A libasan trace would be better.

thatsmydoing commented 1 year ago

Here's one https://gist.github.com/thatsmydoing/05750ff32b8e5b0f3d3fdbd6f813d1ad running against https://github.com/thatsmydoing/janus-gateway/commit/2d1b88a19b70bd92a685a7bba91c9c382b172154

I do have another one that has a slightly different error and line https://gist.github.com/thatsmydoing/8a577c6c26005cde8ef70b6e0e181c09

lminiero commented 1 year ago

Looks like a race condition, that I think we correctly identified now. Unfortunately it's a also a bit tricky to address and solve. I'll let you know when there's a patch you can test.

lminiero commented 1 year ago

@thatsmydoing please test the PR above.

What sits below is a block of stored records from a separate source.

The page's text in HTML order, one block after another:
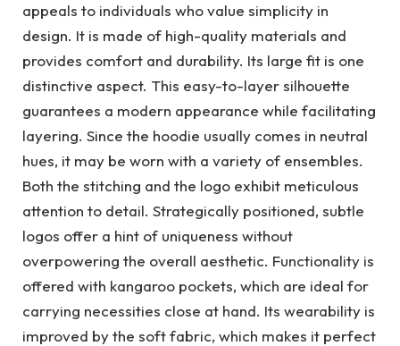
appeals to individuals who value simplicity in
design. It is made of high-quality materials and
provides comfort and durability. Its large fit is one
distinctive aspect. This easy-to-layer silhouette
guarantees a modern appearance while facilitating
layering. Since the hoodie usually comes in neutral
hues, it may be worn with a variety of ensembles.
Both the stitching and the logo exhibit meticulous
attention to detail. Strategically positioned, subtle
logos offer a hint of uniqueness without
overpowering the overall aesthetic. Functionality is
offered with kangaroo pockets, which are ideal for
carrying necessities close at hand. Its wearability is
improved by the soft fabric, which makes it perfect
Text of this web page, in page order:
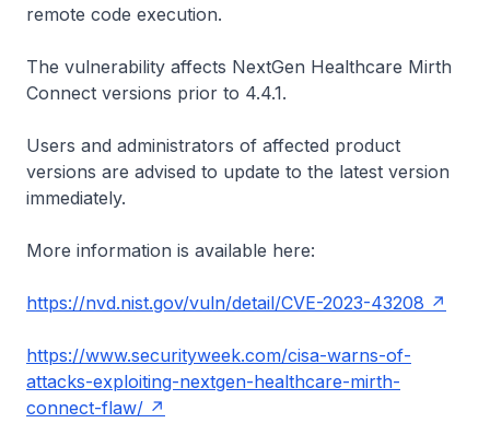
remote code execution.
The vulnerability affects NextGen Healthcare Mirth
Connect versions prior to 4.4.1.
Users and administrators of affected product
versions are advised to update to the latest version
immediately.
More information is available here:
https://nvd.nist.gov/vuln/detail/CVE-2023-43208
https://www.securityweek.com/cisa-warns-of-
attacks-exploiting-nextgen-healthcare-mirth-
connect-flaw/
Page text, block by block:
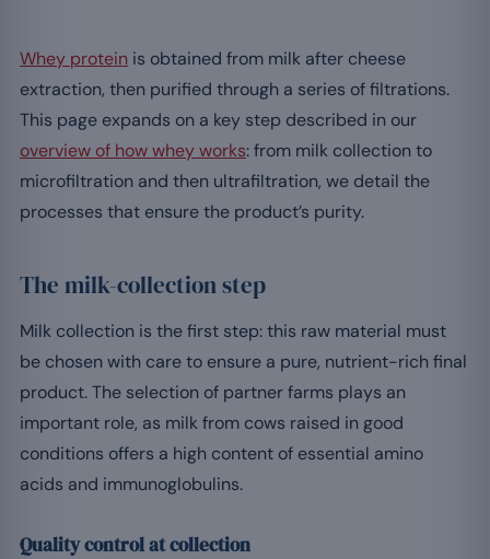
Whey protein is obtained from milk after cheese
extraction, then purified through a series of filtrations.
This page expands on a key step described in our
overview of how whey works: from milk collection to
microfiltration and then ultrafiltration, we detail the
processes that ensure the product’s purity.
The milk-collection step
Milk collection is the first step: this raw material must
be chosen with care to ensure a pure, nutrient-rich final
product. The selection of partner farms plays an
important role, as milk from cows raised in good
conditions offers a high content of essential amino
acids and immunoglobulins.
Quality control at collection
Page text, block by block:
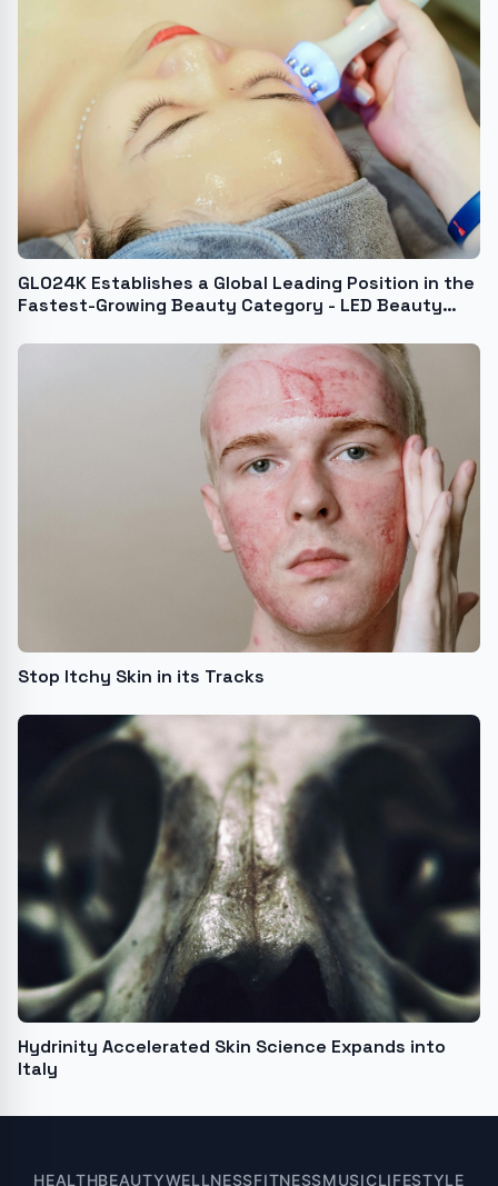
GLO24K Establishes a Global Leading Position in the
Fastest-Growing Beauty Category - LED Beauty
Stop Itchy Skin in its Tracks
Hydrinity Accelerated Skin Science Expands into
Italy
HEALTHBEAUTYWELLNESSFITNESSMUSICLIFESTYLE

It already includes the other small change I pasted a few weeks ago, so you' won't need to reapply that yourself again.

lminiero commented 1 year ago

@thatsmydoing ping :slightly_smiling_face:

thatsmydoing commented 1 year ago

Ah sorry, I have it running now and it seems good so far. I'll update you next week after having let it run for a bit more.

I think the PR also needs

Patch
diff --git a/src/plugins/janus_videoroom.c b/src/plugins/janus_videoroom.c
index cdf42837..fb0ba279 100644
--- a/src/plugins/janus_videoroom.c
+++ b/src/plugins/janus_videoroom.c
@@ -8633,8 +8633,8 @@ static void janus_videoroom_hangup_media_internal(gpointer session_data) {
                                        }
                                        list = list->next;
                                }
+                               temp = temp->next;
                                janus_videoroom_subscriber_stream_remove(s, NULL, TRUE);
-                               temp = temp->next;
                        }
                        /* Free streams */
                        g_list_free(subscriber->streams);
lminiero commented 1 year ago

No it's there already.

lminiero commented 1 year ago

Ah you mean a different patch than mine I guess?

thatsmydoing commented 1 year ago

Yeah, it's a similar fix to the first patch, just in a different area.

lminiero commented 1 year ago

Found another one too, pushed.

thatsmydoing commented 1 year ago

I've not seen any crashes since I used the PR patchset so I think it's good.

lminiero commented 1 year ago

Ack, thanks for the feedback! I'll merge then.